> TASK INSTRUCTIONS
All records below are to be repeated exactly, with the pictures left out.
··· EXERCISE DATA ···
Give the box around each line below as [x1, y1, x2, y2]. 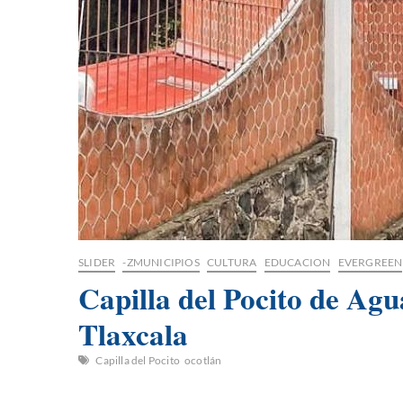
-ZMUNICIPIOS [122, 255, 200, 270]
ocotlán [184, 354, 222, 368]
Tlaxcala [78, 312, 188, 356]
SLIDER [78, 255, 116, 270]
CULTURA [207, 255, 257, 270]
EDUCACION [264, 255, 331, 270]
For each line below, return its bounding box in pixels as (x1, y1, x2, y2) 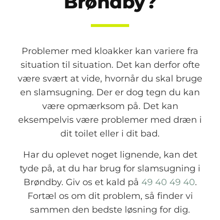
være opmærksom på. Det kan (42, 101, 178, 111)
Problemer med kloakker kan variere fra (22, 46, 198, 56)
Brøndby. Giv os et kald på (23, 176, 141, 187)
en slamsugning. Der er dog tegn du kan (20, 87, 200, 98)
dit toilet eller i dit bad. (60, 128, 160, 139)
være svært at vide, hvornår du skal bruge (18, 73, 202, 84)
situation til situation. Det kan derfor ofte (20, 59, 200, 70)
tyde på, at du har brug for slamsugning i (20, 163, 200, 173)
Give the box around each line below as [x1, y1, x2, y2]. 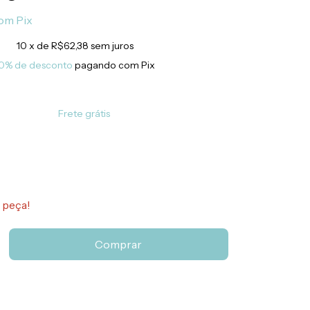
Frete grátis [58, 107, 111, 120]
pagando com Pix [73, 59, 156, 71]
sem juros [90, 39, 134, 52]
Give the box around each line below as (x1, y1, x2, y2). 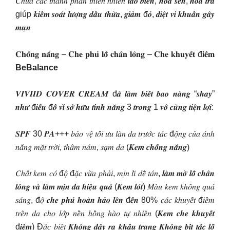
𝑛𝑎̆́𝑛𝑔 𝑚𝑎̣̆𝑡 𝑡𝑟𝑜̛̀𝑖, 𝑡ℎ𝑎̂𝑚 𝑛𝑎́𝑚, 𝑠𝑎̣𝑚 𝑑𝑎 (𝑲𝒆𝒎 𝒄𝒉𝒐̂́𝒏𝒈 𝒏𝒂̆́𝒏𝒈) (15, 142, 189, 151)
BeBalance (15, 63, 58, 72)
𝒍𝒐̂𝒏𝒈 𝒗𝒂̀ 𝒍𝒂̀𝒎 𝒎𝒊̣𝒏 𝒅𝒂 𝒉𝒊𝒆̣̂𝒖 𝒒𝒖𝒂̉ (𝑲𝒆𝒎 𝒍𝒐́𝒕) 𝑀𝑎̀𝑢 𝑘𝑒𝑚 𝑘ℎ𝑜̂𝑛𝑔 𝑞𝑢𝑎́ (15, 182, 215, 191)
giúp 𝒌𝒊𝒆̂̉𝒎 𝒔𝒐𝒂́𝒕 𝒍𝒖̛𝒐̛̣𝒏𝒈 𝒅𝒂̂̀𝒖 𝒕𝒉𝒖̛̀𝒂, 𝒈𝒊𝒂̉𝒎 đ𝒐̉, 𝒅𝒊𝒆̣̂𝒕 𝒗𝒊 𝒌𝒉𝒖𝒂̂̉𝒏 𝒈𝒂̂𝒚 (15, 10, 215, 18)
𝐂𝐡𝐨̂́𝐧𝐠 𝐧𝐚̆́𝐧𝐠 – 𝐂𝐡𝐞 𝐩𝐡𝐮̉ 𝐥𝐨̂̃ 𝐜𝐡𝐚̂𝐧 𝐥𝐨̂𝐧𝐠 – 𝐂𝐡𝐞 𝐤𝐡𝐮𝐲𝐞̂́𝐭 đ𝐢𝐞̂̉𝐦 (15, 49, 215, 59)
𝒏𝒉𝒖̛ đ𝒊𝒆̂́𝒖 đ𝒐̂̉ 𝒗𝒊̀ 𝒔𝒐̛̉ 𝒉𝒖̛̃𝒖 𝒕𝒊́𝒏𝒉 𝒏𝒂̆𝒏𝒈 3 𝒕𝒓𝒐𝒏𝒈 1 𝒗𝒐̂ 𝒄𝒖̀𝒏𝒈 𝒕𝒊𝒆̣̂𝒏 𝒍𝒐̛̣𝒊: (15, 103, 214, 111)
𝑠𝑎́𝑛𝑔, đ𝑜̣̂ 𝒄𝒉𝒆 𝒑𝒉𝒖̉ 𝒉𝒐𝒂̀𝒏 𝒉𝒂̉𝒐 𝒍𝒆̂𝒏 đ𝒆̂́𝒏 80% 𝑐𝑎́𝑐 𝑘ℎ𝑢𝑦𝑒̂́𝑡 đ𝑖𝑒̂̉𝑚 (15, 196, 215, 204)
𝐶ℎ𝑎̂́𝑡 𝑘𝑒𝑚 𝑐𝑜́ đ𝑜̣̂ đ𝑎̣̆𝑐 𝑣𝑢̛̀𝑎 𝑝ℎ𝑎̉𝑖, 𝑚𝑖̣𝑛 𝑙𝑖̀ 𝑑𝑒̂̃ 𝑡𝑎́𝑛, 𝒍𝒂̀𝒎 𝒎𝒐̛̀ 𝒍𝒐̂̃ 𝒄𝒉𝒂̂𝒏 (15, 169, 215, 178)
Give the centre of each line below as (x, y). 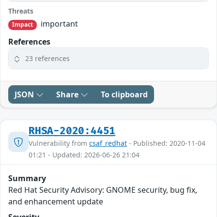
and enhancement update (56, 201)
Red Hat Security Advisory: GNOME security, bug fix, (103, 190)
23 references (47, 58)
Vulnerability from (59, 143)
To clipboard (124, 94)
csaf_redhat (108, 143)
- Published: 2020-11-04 (166, 143)
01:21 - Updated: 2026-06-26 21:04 (84, 155)
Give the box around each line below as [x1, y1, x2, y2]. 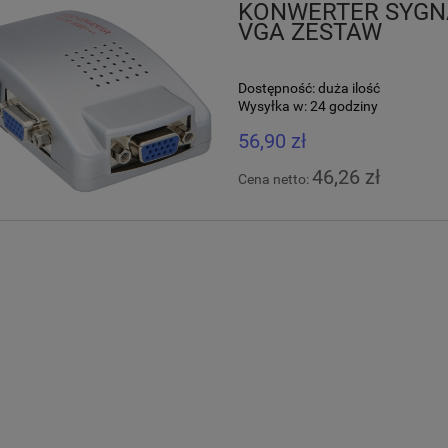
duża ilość [318, 80, 381, 97]
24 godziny [310, 98, 379, 115]
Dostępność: [238, 80, 316, 97]
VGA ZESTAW [238, 17, 383, 46]
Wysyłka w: [238, 98, 308, 115]
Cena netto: [238, 171, 313, 188]
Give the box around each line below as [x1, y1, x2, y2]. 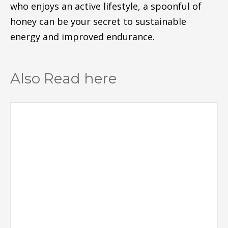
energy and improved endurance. [10, 30, 155, 43]
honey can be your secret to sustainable [10, 15, 186, 27]
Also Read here [10, 70, 117, 87]
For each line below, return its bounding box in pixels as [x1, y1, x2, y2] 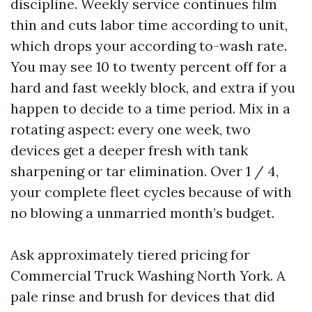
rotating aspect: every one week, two [10, 120, 251, 138]
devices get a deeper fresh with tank [10, 141, 248, 159]
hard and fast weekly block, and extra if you [10, 79, 295, 96]
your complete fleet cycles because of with [10, 183, 292, 201]
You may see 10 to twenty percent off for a [10, 58, 287, 75]
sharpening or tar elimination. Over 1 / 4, [10, 162, 279, 180]
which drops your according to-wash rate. [10, 37, 287, 54]
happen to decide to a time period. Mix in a [10, 100, 290, 117]
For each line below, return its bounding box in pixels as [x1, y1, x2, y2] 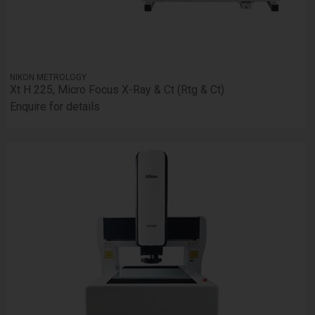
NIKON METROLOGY [10, 72, 87, 82]
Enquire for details [10, 99, 101, 113]
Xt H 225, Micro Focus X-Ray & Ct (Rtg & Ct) [10, 82, 225, 96]
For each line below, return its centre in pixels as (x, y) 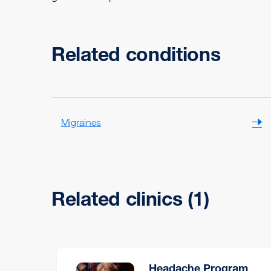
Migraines (81, 122)
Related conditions (136, 54)
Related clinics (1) (130, 198)
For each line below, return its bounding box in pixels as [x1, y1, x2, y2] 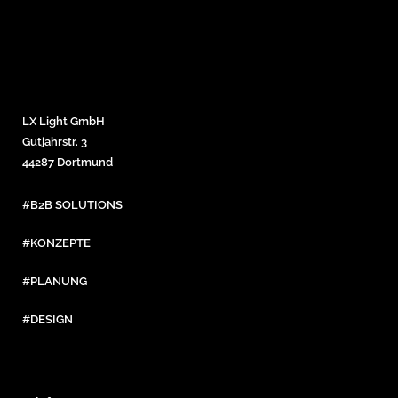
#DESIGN [22, 313, 73, 326]
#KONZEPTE [22, 236, 91, 250]
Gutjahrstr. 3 [22, 135, 87, 148]
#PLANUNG [22, 275, 87, 288]
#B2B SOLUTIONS [22, 198, 123, 211]
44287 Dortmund [22, 155, 113, 169]
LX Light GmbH [22, 115, 105, 128]
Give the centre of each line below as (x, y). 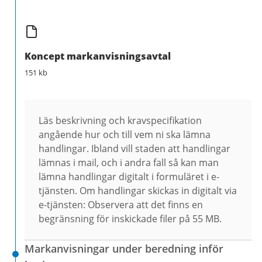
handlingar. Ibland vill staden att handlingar (135, 148)
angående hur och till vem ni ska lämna (125, 134)
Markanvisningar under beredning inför (124, 248)
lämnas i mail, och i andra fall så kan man (129, 162)
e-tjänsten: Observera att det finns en (121, 204)
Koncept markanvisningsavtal (98, 56)
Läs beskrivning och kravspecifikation (120, 120)
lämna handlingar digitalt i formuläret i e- (129, 176)
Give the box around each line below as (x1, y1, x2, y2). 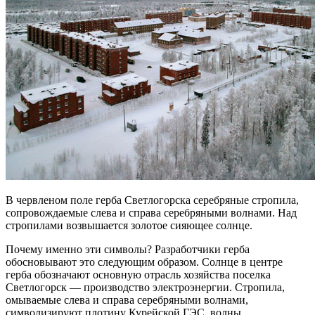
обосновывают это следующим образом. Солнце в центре (6, 256, 283, 269)
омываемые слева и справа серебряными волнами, (6, 294, 248, 307)
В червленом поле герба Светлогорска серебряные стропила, (6, 194, 299, 207)
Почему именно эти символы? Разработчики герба (6, 243, 250, 256)
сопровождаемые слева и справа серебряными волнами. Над (6, 207, 297, 219)
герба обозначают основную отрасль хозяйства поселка (6, 269, 271, 281)
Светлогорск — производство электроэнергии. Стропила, (6, 281, 285, 294)
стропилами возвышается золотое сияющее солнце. (6, 219, 252, 232)
···
> ANSWER
Give the box around each line below as [x1, y1, x2, y2]. 
-ZMUNICIPIOS [122, 255, 200, 270]
ocotlán [184, 354, 222, 368]
Tlaxcala [78, 312, 188, 356]
SLIDER [78, 255, 116, 270]
CULTURA [207, 255, 257, 270]
EDUCACION [264, 255, 331, 270]
For each line below, return its bounding box in pixels as (x1, y1, x2, y2) 
være opmærksom på. Det kan (42, 101, 178, 111)
Problemer med kloakker kan variere fra (22, 46, 198, 56)
Brøndby. Giv os et kald på (23, 176, 141, 187)
en slamsugning. Der er dog tegn du kan (20, 87, 200, 98)
dit toilet eller i dit bad. (60, 128, 160, 139)
være svært at vide, hvornår du skal bruge (18, 73, 202, 84)
situation til situation. Det kan derfor ofte (20, 59, 200, 70)
tyde på, at du har brug for slamsugning i (20, 163, 200, 173)
Give the box around each line below as [x1, y1, x2, y2]. 
Frete grátis [58, 107, 111, 120]
pagando com Pix [73, 59, 156, 71]
sem juros [90, 39, 134, 52]
Give the box around each line below as (x1, y1, x2, y2). 
𝑛𝑎̆́𝑛𝑔 𝑚𝑎̣̆𝑡 𝑡𝑟𝑜̛̀𝑖, 𝑡ℎ𝑎̂𝑚 𝑛𝑎́𝑚, 𝑠𝑎̣𝑚 𝑑𝑎 (𝑲𝒆𝒎 𝒄𝒉𝒐̂́𝒏𝒈 𝒏𝒂̆́𝒏𝒈) (15, 142, 189, 151)
BeBalance (15, 63, 58, 72)
𝒍𝒐̂𝒏𝒈 𝒗𝒂̀ 𝒍𝒂̀𝒎 𝒎𝒊̣𝒏 𝒅𝒂 𝒉𝒊𝒆̣̂𝒖 𝒒𝒖𝒂̉ (𝑲𝒆𝒎 𝒍𝒐́𝒕) 𝑀𝑎̀𝑢 𝑘𝑒𝑚 𝑘ℎ𝑜̂𝑛𝑔 𝑞𝑢𝑎́ (15, 182, 215, 191)
giúp 𝒌𝒊𝒆̂̉𝒎 𝒔𝒐𝒂́𝒕 𝒍𝒖̛𝒐̛̣𝒏𝒈 𝒅𝒂̂̀𝒖 𝒕𝒉𝒖̛̀𝒂, 𝒈𝒊𝒂̉𝒎 đ𝒐̉, 𝒅𝒊𝒆̣̂𝒕 𝒗𝒊 𝒌𝒉𝒖𝒂̂̉𝒏 𝒈𝒂̂𝒚 (15, 10, 215, 18)
𝐂𝐡𝐨̂́𝐧𝐠 𝐧𝐚̆́𝐧𝐠 – 𝐂𝐡𝐞 𝐩𝐡𝐮̉ 𝐥𝐨̂̃ 𝐜𝐡𝐚̂𝐧 𝐥𝐨̂𝐧𝐠 – 𝐂𝐡𝐞 𝐤𝐡𝐮𝐲𝐞̂́𝐭 đ𝐢𝐞̂̉𝐦 (15, 49, 215, 59)
𝒏𝒉𝒖̛ đ𝒊𝒆̂́𝒖 đ𝒐̂̉ 𝒗𝒊̀ 𝒔𝒐̛̉ 𝒉𝒖̛̃𝒖 𝒕𝒊́𝒏𝒉 𝒏𝒂̆𝒏𝒈 3 𝒕𝒓𝒐𝒏𝒈 1 𝒗𝒐̂ 𝒄𝒖̀𝒏𝒈 𝒕𝒊𝒆̣̂𝒏 𝒍𝒐̛̣𝒊: (15, 103, 214, 111)
𝑠𝑎́𝑛𝑔, đ𝑜̣̂ 𝒄𝒉𝒆 𝒑𝒉𝒖̉ 𝒉𝒐𝒂̀𝒏 𝒉𝒂̉𝒐 𝒍𝒆̂𝒏 đ𝒆̂́𝒏 80% 𝑐𝑎́𝑐 𝑘ℎ𝑢𝑦𝑒̂́𝑡 đ𝑖𝑒̂̉𝑚 (15, 196, 215, 204)
𝐶ℎ𝑎̂́𝑡 𝑘𝑒𝑚 𝑐𝑜́ đ𝑜̣̂ đ𝑎̣̆𝑐 𝑣𝑢̛̀𝑎 𝑝ℎ𝑎̉𝑖, 𝑚𝑖̣𝑛 𝑙𝑖̀ 𝑑𝑒̂̃ 𝑡𝑎́𝑛, 𝒍𝒂̀𝒎 𝒎𝒐̛̀ 𝒍𝒐̂̃ 𝒄𝒉𝒂̂𝒏 (15, 169, 215, 178)
Give the centre of each line below as (x, y). 
and enhancement update (56, 201)
Red Hat Security Advisory: GNOME security, bug fix, (103, 190)
23 references (47, 58)
Vulnerability from (59, 143)
To clipboard (124, 94)
csaf_redhat (108, 143)
- Published: 2020-11-04 (166, 143)
01:21 - Updated: 2026-06-26 21:04 (84, 155)
Give the box around each line below as [x1, y1, x2, y2]. 
duża ilość [318, 80, 381, 97]
24 godziny [310, 98, 379, 115]
Dostępność: [238, 80, 316, 97]
VGA ZESTAW [238, 17, 383, 46]
Wysyłka w: [238, 98, 308, 115]
Cena netto: [238, 171, 313, 188]
Give the box around each line below as [x1, y1, x2, y2]. 
energy and improved endurance. [10, 30, 155, 43]
honey can be your secret to sustainable [10, 15, 186, 27]
Also Read here [10, 70, 117, 87]
For each line below, return its bounding box in pixels as [x1, y1, x2, y2] 
rotating aspect: every one week, two [10, 120, 251, 138]
devices get a deeper fresh with tank [10, 141, 248, 159]
hard and fast weekly block, and extra if you [10, 79, 295, 96]
your complete fleet cycles because of with [10, 183, 292, 201]
You may see 10 to twenty percent off for a [10, 58, 287, 75]
sharpening or tar elimination. Over 1 / 4, [10, 162, 279, 180]
which drops your according to-wash rate. [10, 37, 287, 54]
happen to decide to a time period. Mix in a [10, 100, 290, 117]
For each line below, return its bounding box in pixels as [x1, y1, x2, y2] 
NIKON METROLOGY [10, 72, 87, 82]
Enquire for details [10, 99, 101, 113]
Xt H 225, Micro Focus X-Ray & Ct (Rtg & Ct) [10, 82, 225, 96]
For each line below, return its centre in pixels as (x, y) 
Migraines (81, 122)
Related conditions (136, 54)
Related clinics (1) (130, 198)
For each line below, return its bounding box in pixels as [x1, y1, x2, y2] 
#DESIGN [22, 313, 73, 326]
#KONZEPTE [22, 236, 91, 250]
Gutjahrstr. 3 [22, 135, 87, 148]
#PLANUNG [22, 275, 87, 288]
#B2B SOLUTIONS [22, 198, 123, 211]
44287 Dortmund [22, 155, 113, 169]
LX Light GmbH [22, 115, 105, 128]
Give the centre of each line below as (x, y). 
handlingar. Ibland vill staden att handlingar (135, 148)
angående hur och till vem ni ska lämna (125, 134)
Markanvisningar under beredning inför (124, 248)
lämnas i mail, och i andra fall så kan man (129, 162)
e-tjänsten: Observera att det finns en (121, 204)
Koncept markanvisningsavtal (98, 56)
Läs beskrivning och kravspecifikation (120, 120)
lämna handlingar digitalt i formuläret i e- (129, 176)
Give the box around each line below as (x1, y1, x2, y2). 
обосновывают это следующим образом. Солнце в центре (6, 256, 283, 269)
омываемые слева и справа серебряными волнами, (6, 294, 248, 307)
В червленом поле герба Светлогорска серебряные стропила, (6, 194, 299, 207)
Почему именно эти символы? Разработчики герба (6, 243, 250, 256)
сопровождаемые слева и справа серебряными волнами. Над (6, 207, 297, 219)
герба обозначают основную отрасль хозяйства поселка (6, 269, 271, 281)
Светлогорск — производство электроэнергии. Стропила, (6, 281, 285, 294)
стропилами возвышается золотое сияющее солнце. (6, 219, 252, 232)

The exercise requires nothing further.